The Way Google’s AI Research System is Transforming Tropical Cyclone Forecasting with Rapid Pace

When Tropical Storm Melissa swirled south of Haiti, weather expert Philippe Papin had confidence it would soon escalate to a monster hurricane.

As the primary meteorologist on duty, he forecasted that in just 24 hours the weather system would become a category 4 hurricane and begin a turn towards the Jamaican shoreline. Not a single expert had ever issued such a bold forecast for rapid strengthening.

But, Papin had an ace up his sleeve: AI technology in the form of the tech giant’s recently introduced DeepMind cyclone prediction system – released for the initial occasion in June. And, as predicted, Melissa did become a system of astonishing strength that tore through Jamaica.

Increasing Reliance on Artificial Intelligence Predictions

Meteorologists are heavily relying upon Google DeepMind. During 25 October, Papin clarified in his official briefing that the AI tool was a primary reason for his certainty: “Roughly 40/50 AI simulation runs indicate Melissa reaching a Category 5 hurricane. While I am not ready to forecast that intensity at this time given track uncertainty, that remains a possibility.

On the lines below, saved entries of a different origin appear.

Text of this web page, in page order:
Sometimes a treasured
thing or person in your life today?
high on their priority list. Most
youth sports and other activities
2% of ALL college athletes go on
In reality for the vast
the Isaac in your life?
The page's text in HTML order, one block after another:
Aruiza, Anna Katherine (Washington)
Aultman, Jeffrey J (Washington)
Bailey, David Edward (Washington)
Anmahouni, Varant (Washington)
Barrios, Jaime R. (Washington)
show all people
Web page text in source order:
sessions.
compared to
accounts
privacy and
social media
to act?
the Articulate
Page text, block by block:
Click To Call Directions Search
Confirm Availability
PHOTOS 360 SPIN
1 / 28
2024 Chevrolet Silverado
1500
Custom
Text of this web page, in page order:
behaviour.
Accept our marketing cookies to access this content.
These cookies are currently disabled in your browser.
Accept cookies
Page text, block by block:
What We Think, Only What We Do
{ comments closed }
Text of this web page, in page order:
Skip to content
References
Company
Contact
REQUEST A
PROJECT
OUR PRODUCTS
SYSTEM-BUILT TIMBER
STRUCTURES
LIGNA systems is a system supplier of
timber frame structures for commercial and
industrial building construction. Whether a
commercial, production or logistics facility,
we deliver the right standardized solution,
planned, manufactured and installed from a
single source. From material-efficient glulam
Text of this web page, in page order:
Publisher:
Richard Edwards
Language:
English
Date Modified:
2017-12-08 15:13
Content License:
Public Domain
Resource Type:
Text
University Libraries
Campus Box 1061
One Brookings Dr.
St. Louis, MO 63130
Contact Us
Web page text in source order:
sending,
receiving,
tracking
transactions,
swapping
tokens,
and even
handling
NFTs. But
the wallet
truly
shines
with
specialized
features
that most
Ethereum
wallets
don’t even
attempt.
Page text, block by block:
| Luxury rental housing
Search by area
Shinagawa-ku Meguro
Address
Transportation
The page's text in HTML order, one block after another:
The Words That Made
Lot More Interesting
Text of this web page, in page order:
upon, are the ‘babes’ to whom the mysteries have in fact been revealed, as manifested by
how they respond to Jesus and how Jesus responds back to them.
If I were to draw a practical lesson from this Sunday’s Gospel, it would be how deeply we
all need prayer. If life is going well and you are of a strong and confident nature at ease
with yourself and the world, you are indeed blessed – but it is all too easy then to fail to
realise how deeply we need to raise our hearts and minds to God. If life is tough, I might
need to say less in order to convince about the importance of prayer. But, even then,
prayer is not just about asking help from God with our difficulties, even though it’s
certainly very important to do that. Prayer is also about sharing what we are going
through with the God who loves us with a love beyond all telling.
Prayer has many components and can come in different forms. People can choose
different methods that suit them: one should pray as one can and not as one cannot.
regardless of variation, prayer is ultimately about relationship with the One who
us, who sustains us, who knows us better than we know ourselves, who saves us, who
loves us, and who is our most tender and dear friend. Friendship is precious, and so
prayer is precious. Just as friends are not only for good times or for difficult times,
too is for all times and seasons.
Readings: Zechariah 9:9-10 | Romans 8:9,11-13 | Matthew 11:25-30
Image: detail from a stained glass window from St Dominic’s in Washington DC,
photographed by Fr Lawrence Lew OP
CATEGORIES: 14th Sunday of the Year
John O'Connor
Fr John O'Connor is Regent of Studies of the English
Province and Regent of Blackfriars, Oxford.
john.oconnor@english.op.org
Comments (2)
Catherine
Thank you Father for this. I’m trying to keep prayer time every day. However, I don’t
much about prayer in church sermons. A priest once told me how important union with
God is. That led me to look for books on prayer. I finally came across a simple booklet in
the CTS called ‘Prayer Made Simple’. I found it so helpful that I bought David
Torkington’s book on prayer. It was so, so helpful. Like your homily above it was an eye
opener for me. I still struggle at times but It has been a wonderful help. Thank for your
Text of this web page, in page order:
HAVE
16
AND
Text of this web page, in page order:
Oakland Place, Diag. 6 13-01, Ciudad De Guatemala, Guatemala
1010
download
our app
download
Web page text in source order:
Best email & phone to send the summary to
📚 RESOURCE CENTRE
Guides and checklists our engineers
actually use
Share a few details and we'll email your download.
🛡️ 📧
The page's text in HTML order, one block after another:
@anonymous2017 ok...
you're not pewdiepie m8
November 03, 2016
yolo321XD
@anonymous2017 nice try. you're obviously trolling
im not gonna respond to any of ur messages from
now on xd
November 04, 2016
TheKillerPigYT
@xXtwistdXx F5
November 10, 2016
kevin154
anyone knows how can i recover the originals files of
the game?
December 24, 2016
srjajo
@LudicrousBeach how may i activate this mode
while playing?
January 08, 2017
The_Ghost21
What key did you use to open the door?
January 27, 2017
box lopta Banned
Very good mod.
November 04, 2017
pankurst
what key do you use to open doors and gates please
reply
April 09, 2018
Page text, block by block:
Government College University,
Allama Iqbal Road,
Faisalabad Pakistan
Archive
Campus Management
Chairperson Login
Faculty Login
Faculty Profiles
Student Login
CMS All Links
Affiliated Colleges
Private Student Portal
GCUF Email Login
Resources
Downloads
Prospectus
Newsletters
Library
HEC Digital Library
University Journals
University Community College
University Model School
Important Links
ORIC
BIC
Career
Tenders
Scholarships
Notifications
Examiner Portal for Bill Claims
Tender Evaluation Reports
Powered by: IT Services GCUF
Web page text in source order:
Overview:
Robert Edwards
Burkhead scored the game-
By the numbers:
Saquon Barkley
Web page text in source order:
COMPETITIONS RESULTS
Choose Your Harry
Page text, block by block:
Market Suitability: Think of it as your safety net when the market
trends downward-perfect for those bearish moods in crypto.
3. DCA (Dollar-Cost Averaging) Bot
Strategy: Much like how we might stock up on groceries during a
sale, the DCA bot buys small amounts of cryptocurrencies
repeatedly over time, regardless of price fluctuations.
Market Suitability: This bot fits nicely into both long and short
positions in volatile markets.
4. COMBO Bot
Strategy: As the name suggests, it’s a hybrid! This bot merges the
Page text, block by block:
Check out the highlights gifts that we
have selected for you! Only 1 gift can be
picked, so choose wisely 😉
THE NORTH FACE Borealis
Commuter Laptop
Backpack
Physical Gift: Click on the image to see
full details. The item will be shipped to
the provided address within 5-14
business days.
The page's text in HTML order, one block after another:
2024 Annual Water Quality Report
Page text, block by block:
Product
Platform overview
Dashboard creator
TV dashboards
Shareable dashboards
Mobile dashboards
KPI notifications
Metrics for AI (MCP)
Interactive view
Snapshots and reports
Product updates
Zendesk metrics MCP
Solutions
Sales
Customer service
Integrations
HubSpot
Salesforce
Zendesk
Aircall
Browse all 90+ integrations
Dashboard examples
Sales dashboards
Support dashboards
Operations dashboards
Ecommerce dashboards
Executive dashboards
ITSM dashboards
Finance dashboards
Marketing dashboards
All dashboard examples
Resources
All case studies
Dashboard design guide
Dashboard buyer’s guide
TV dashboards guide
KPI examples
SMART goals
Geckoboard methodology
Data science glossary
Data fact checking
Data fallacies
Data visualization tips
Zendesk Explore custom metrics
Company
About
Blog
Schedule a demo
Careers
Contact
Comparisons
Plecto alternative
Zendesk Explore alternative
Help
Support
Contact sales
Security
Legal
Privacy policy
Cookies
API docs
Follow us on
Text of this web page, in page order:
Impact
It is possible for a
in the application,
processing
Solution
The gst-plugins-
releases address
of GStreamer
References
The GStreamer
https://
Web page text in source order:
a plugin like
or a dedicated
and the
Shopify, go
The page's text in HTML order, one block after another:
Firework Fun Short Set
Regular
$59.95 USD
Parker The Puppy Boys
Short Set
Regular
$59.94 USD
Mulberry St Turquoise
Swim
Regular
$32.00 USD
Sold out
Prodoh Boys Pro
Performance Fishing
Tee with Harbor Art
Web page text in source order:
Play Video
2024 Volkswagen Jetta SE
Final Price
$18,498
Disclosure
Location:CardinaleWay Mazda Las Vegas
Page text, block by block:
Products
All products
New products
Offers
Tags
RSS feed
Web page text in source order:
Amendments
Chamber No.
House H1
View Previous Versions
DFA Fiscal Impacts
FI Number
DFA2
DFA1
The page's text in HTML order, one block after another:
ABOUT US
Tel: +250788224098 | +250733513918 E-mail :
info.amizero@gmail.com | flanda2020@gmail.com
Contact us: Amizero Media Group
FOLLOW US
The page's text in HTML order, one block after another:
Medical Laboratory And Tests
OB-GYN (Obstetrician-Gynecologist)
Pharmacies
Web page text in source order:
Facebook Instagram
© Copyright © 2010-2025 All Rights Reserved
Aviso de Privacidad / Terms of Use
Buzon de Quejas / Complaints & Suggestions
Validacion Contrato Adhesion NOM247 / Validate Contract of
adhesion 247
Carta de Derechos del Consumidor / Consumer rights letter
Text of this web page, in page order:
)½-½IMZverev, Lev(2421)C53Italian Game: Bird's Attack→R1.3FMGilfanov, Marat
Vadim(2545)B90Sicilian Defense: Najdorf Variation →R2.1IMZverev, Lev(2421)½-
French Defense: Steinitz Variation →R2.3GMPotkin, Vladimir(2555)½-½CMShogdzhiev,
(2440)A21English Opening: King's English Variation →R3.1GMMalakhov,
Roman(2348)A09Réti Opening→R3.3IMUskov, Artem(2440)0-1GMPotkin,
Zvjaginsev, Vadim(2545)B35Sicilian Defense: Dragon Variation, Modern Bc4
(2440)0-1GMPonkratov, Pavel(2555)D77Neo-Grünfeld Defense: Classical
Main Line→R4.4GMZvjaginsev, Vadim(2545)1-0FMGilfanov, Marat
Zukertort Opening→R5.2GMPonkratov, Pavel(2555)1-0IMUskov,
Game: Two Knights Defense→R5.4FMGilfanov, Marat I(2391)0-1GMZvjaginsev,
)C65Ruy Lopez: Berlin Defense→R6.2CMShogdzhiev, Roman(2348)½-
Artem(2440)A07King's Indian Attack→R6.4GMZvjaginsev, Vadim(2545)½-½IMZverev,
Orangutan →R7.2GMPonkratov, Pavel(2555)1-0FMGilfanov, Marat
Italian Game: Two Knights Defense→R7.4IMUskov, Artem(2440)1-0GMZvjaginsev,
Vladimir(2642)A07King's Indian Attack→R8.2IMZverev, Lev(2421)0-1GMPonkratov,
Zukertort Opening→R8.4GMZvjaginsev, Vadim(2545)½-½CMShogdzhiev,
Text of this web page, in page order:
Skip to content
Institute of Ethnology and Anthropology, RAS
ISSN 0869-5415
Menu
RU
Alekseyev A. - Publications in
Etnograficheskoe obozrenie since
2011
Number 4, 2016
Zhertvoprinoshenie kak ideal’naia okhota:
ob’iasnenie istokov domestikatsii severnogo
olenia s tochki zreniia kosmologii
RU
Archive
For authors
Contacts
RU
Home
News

“It appears likely that a phase of rapid intensification will occur as the storm drifts over very warm sea temperatures which is the highest marine thermal energy in the whole Atlantic basin.”

Surpassing Conventional Systems

Google DeepMind is the pioneer AI model focused on hurricanes, and now the initial to beat standard weather forecasters at their own game. Through all 13 Atlantic storms so far this year, Google’s model is the best – even beating human forecasters on track predictions.

The hurricane eventually made landfall in Jamaica at category 5 intensity, among the most powerful coastal impacts recorded in nearly two centuries of data collection across the Atlantic basin. The confident prediction probably provided residents additional preparation time to prepare for the catastrophe, potentially preserving lives and property.

The Way The Model Works

The AI system works by identifying trends that conventional time-intensive physics-based prediction systems may overlook.

“They do it far faster than their physics-based cousins, and the processing requirements is more affordable and time consuming,” said Michael Lowry, a former meteorologist.

“This season’s events has proven in quick time is that the recent artificial intelligence systems are competitive with and, in some cases, superior than the less rapid traditional forecasting tools we’ve traditionally leaned on,” Lowry added.

Understanding AI Technology

To be sure, Google DeepMind is an example of machine learning – a technique that has been employed in data-heavy sciences like meteorology for a long time – and is distinct from creative artificial intelligence like ChatGPT.

AI training takes large datasets and pulls out patterns from them in a such a way that its model only takes a few minutes to come up with an result, and can operate on a standard PC – in strong contrast to the flagship models that governments have utilized for years that can require many hours to process and require some of the biggest supercomputers in the world.

Expert Responses and Future Advances

Still, the fact that Google’s model could exceed previous top-tier legacy models so quickly is truly remarkable to meteorologists who have spent their careers trying to predict the world’s strongest storms.

“I’m impressed,” said James Franklin, a former forecaster. “The sample is now large enough that it’s evident this is not a case of beginner’s luck.”

He noted that while the AI is outperforming all competing systems on predicting the future path of storms globally this year, like many AI models it sometimes errs on extreme strength forecasts wrong. It had difficulty with another storm previously, as it was also undergoing quick strengthening to category 5 above the Caribbean.

During the next break, Franklin said he intends to talk with Google about how it can make the DeepMind output more useful for forecasters by offering additional internal information they can utilize to assess the reasons it is producing its answers.

“A key concern that troubles me is that while these predictions seem to be really, really good, the results of the model is essentially a opaque process,” said Franklin.

Broader Sector Developments

Historically, no a private, for-profit company that has developed a top-level forecasting system which grants experts a peek into its techniques – unlike nearly all systems which are provided at no cost to the general audience in their entirety by the governments that created and operate them.

The company is not alone in starting to use AI to solve challenging meteorological problems. The US and European governments are developing their respective AI weather models in the development phase – which have demonstrated better performance over previous non-AI versions.

The next steps in artificial intelligence predictions appear to involve startup companies tackling previously difficult problems such as long-range forecasts and improved early alerts of severe weather and sudden deluges – and they have secured US government funding to do so. One company, WindBorne Systems, is also deploying its own atmospheric sensors to address deficiencies in the national monitoring system.

Margaret Houston
Margaret Houston

A dedicated writer and theologian passionate about sharing faith-based insights and fostering community connections.